Phase 4's plan needs amendment: before any driver-side fix can be authored, we need the precise failing control + field. Steps:

  1. Y2 v3: add TRY_EXT_CTRLS retry on S_EXT_CTRLS EINVAL.
  2. Rebuild driver on ohm (~30 sec via meson+ninja).
  3. Re-run autonomous Phase 7 (/tmp/run_phase7_v2.sh).
  4. Read the new diagnostic — now naming the specific control.
  5. Compare frame-11 field values vs frames 110 to localize the bad field.
  6. Fix in driver. Most likely surfaces are: SPS field that wasn't properly latched after IDR, PPS field that flipped at frame 5, DECODE_PARAMS DPB entry with malformed frame_num/pic_num/flags.

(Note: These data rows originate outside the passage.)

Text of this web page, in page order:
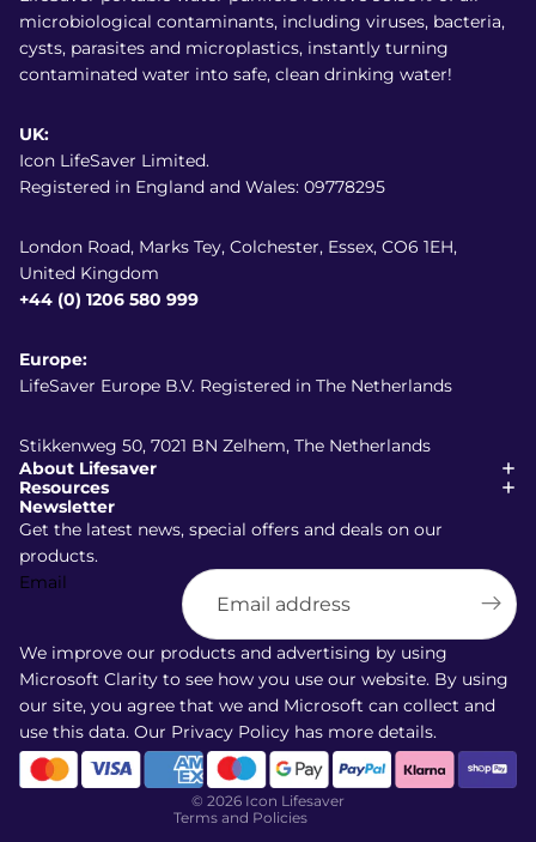
microbiological contaminants, including viruses, bacteria,
cysts, parasites and microplastics, instantly turning
contaminated water into safe, clean drinking water!
UK:
Icon LifeSaver Limited.
Registered in England and Wales: 09778295
London Road, Marks Tey, Colchester, Essex, CO6 1EH,
United Kingdom
+44 (0) 1206 580 999
Europe:
LifeSaver Europe B.V. Registered in The Netherlands
Stikkenweg 50, 7021 BN Zelhem, The Netherlands
About Lifesaver
Resources
Newsletter
Get the latest news, special offers and deals on our
products.
Email
We improve our products and advertising by using
Microsoft Clarity to see how you use our website. By using
our site, you agree that we and Microsoft can collect and
use this data. Our Privacy Policy has more details.
© 2026 Icon Lifesaver
Terms and Policies
Shipping policy
Refund policy
Terms of service
Privacy policy
Contact information
Cancellation policy

Phase 3 (baseline anchor) is satisfied by iter3's Phase 7 run — same rig, same EINVAL, deterministic.

Stop point

Phase 2 closed. Next: Phase 4 step 1 (Y2 v3 with TRY_EXT_CTRLS retry diagnostic). Phase 3 anchored from iter3. Per the "Stop only if user is needed" rule, no user input required to proceed — but this is a cycle of read→speculate→test that may take several iterations.